Amy, based in the family court in Coventry and Warwickshire, tells us why she became a family magistrate.
What is your background?
I am a mother of four children aged 9 to 16. Before having my children, I worked in higher education administration but the journey to having my first child sparked my interested and passion for supporting parents. In 2007 I started training to be an antenatal teacher with the NCT, qualifying in 2010 and this is a role I still work in. Since 2015 I have been studying for my PhD in the field of childbirth related psychological trauma.
What made you decide to become a family court magistrate?
My interest started when I heard a news report about there being a shortage of magistrates and that they were looking for new recruits. I knew very little about who could be a magistrate and what it entailed so I did some reading online and that is when I realised the different roles for crime and family.
As I am passionate about supporting families and enabling healthy relationships, the family court seemed like a good fit for me. I liked the idea of being able to work as a team with fellow magistrates and the legal advisor to protect and support children.
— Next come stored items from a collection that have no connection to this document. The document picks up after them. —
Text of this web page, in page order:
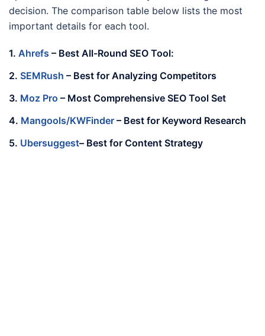
decision. The comparison table below lists the most
important details for each tool.
1. Ahrefs – Best All-Round SEO Tool:
2. SEMRush – Best for Analyzing Competitors
3. Moz Pro – Most Comprehensive SEO Tool Set
4. Mangools/KWFinder – Best for Keyword Research
5. Ubersuggest– Best for Content Strategy
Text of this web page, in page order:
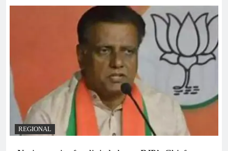
REGIONAL

What is a typical day/hearing like?
On arrival at court, first things first, you make a cup of coffee and then settle down to read the ‘bundles’. These are all electronic cases that you will hear in that sitting, with all relevant files brought together and shared with you by the legal advisor. For each case you go into the court room and hear what the applicant and respondent (or their legal representative) have to say on the application that they are making.
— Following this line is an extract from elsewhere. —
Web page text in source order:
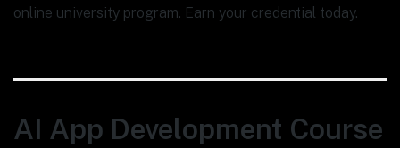
online university program. Earn your credential today.
AI App Development Course
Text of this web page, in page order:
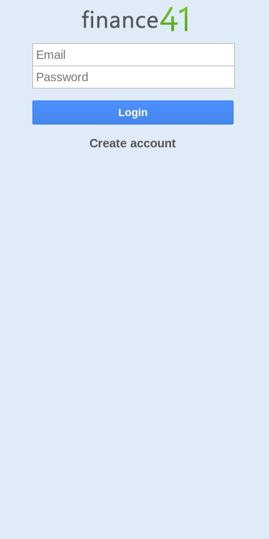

As a family magistrate, you can ask questions to the applicant and respondent (this is normally done through a chair) to ensure that you have all the information you need to decide on the application. The magistrates then retire, leave the court room, so they can privately discuss what they have read and heard to reach a decision. The legal advisor can offer support in what options are available to the magistrates when reaching a conclusion. The magistrates then return to court to deliver their decision to the clients.
What advice would you give to someone considering becoming a family court magistrate?
If you are looking for a new challenge and you are interested in protecting children and supporting families then go for it! Everyone on my journey have been so supportive and kind and I have learnt so much, it’s been a positive experience for me.